Paleontologists from the University of Rennes (France) and the ESRF have found the presence of 356 animal inclusions in completely opaque amber from mid-Cretaceous sites of Charentes (France). The team used the X-rays of the European light source to image two kilogrammes of the fossil tree resin with a technique that allows rapid survey of large amounts of opaque amber. At present this is the only way to discover inclusions in fully opaque amber.
Opaque amber has always been a challenge for paleontologists. Researchers cannot study it because the naked eye cannot visualize the presence of any fossil inclusion inside. In the Cretaceous sites like those in Charentes, there is up to 80% of opaque amber. It is like trying to find, in complete blindness, something that may or may not be there.
However, the paleontologists Malvina Lak, her colleagues from the University of Rennes and the ESRF paleontologist Paul Tafforeau, together with the National Museum of Natural History of Paris, have applied to opaque amber a synchrotron X-ray imaging technique known as propagation phase contrast microradiography.

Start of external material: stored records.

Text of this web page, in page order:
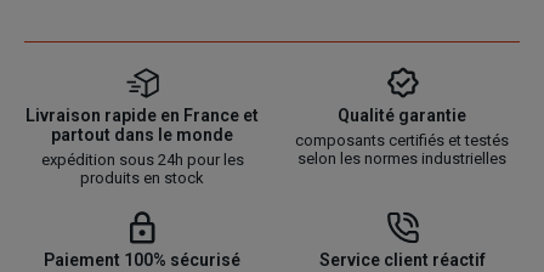
Livraison rapide en France et
partout dans le monde
expédition sous 24h pour les
produits en stock
Qualité garantie
composants certifiés et testés
selon les normes industrielles
Paiement 100% sécurisé Service client réactif

It sheds light on the interior of this dark amber, which resembles a stone to the human eye. “Researchers have tried to study this kind of amber for many years with little or no success. This is the first time that we can actually discover and study the fossils it contains”, says Paul Tafforeau.
The scientists imaged 640 pieces of amber from the Charentes region in southwestern France. They discovered 356 fossil animals, going from wasps and flies, to ants or even spiders and acarians. The team was able to identify the family of 53% of the inclusions.
Most of the organisms discovered are tiny. For example, one of the discovered acarians measures 0.8 mm and a fossil wasp is only 4 mm. “The small size of the organisms is probably due to the fact that bigger animals would be able to escape from the resin before getting stuck, whereas little ones would be captured more easily”, explains Malvina Lak.
The surface features of amber pieces, like cracks, stand out more in the images than the fossil organisms in the interior when using synchrotron radiation. In order to solve this problem, scientists soaked the amber pieces in water before the experiment. Because water and amber have very similar densities, immersion made the outlines of the amber pieces and the cracks almost invisible. At the same time, it increased overall inclusion visibility, leading to better detection and characterization of the fossils.
Once discovered on the radiographs, some of the organisms were imaged in three dimensions and virtually extracted from the resin. The high quality of these 3D reconstructions enables paleontologists to precisely study and describe the organisms. The success of this experiment shows the high value of the ESRF for the study of fossils. “Opaque amber hosts many aspects of past life on our planet that are still unknown, and the use of third generation synchrotron sources will continue to play an important role in unveiling them”, asserts Malvina Lak.